──────── Entries supplied ────────

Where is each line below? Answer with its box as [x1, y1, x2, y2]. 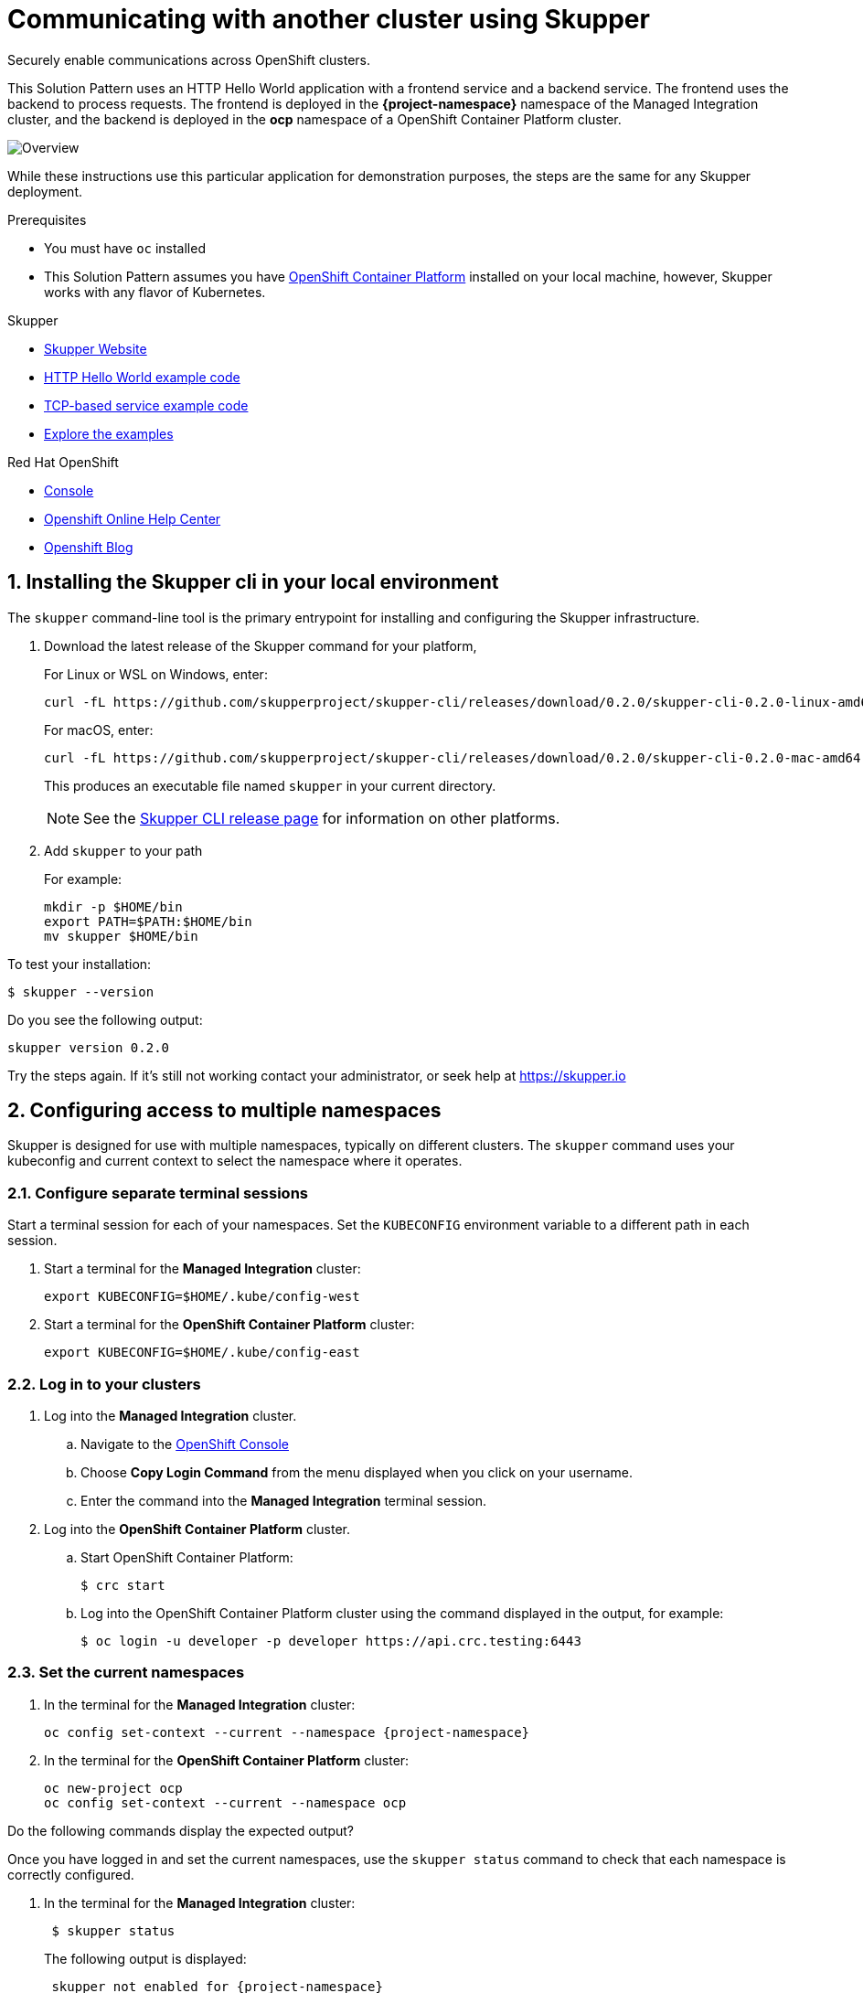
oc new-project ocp [44, 1780, 183, 1796]
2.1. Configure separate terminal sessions [7, 1183, 308, 1202]
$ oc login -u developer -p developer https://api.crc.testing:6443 [80, 1633, 581, 1648]
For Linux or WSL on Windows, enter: [44, 666, 268, 682]
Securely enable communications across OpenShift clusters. [7, 51, 371, 68]
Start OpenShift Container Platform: [80, 1549, 293, 1565]
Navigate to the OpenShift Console [80, 1435, 289, 1452]
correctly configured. [7, 1866, 134, 1882]
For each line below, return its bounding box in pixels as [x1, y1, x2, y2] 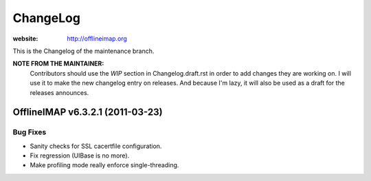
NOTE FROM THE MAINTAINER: [12, 59, 104, 68]
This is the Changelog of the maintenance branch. [12, 47, 155, 55]
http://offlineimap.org [67, 34, 127, 43]
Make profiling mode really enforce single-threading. [30, 161, 179, 169]
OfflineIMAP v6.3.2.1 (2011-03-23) [12, 107, 163, 118]
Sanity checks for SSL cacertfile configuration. [30, 142, 162, 150]
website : [12, 34, 38, 43]
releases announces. [30, 88, 89, 96]
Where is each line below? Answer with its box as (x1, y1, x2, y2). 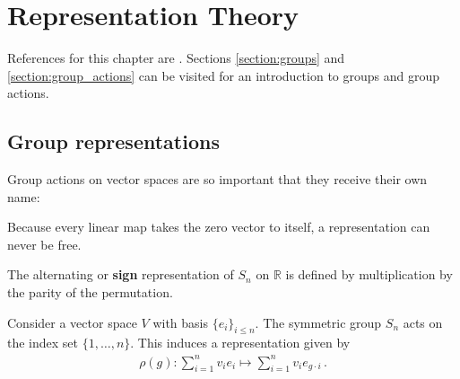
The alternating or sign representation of (7, 265, 234, 284)
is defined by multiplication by (285, 265, 453, 284)
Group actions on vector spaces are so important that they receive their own (7, 170, 428, 189)
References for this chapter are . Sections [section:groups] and (7, 48, 345, 67)
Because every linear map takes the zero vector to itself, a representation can (7, 217, 430, 236)
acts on (403, 313, 443, 331)
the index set (7, 333, 79, 352)
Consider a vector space (7, 313, 137, 331)
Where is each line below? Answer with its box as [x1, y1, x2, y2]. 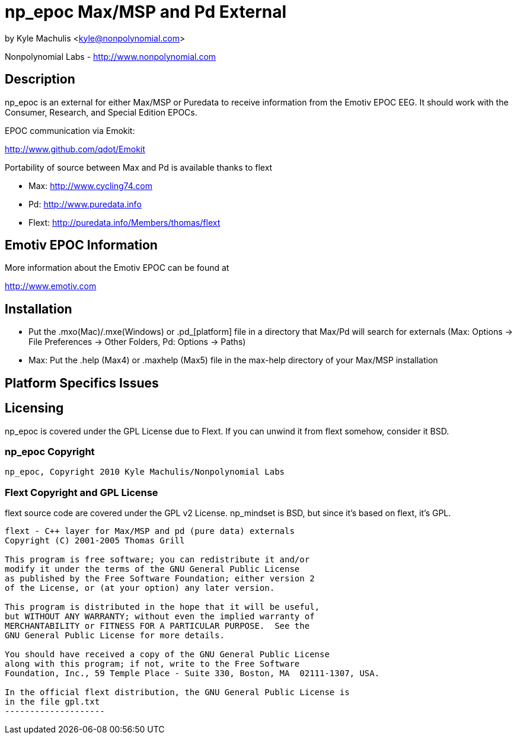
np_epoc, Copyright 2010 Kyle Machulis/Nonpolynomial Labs [5, 467, 285, 477]
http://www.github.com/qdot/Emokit [5, 143, 145, 154]
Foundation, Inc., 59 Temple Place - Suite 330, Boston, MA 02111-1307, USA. [5, 668, 380, 679]
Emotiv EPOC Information [5, 238, 158, 253]
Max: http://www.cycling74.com [28, 180, 152, 191]
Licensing [5, 401, 64, 416]
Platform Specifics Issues [5, 375, 159, 391]
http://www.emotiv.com [5, 281, 97, 292]

────────

• **What you need to do**: Taking the records above as input, show every line in which the word "OpenShift" is present.

• **Your response**:
Securely enable communications across OpenShift clusters. [7, 51, 371, 68]
Start OpenShift Container Platform: [80, 1549, 293, 1565]
Navigate to the OpenShift Console [80, 1435, 289, 1452]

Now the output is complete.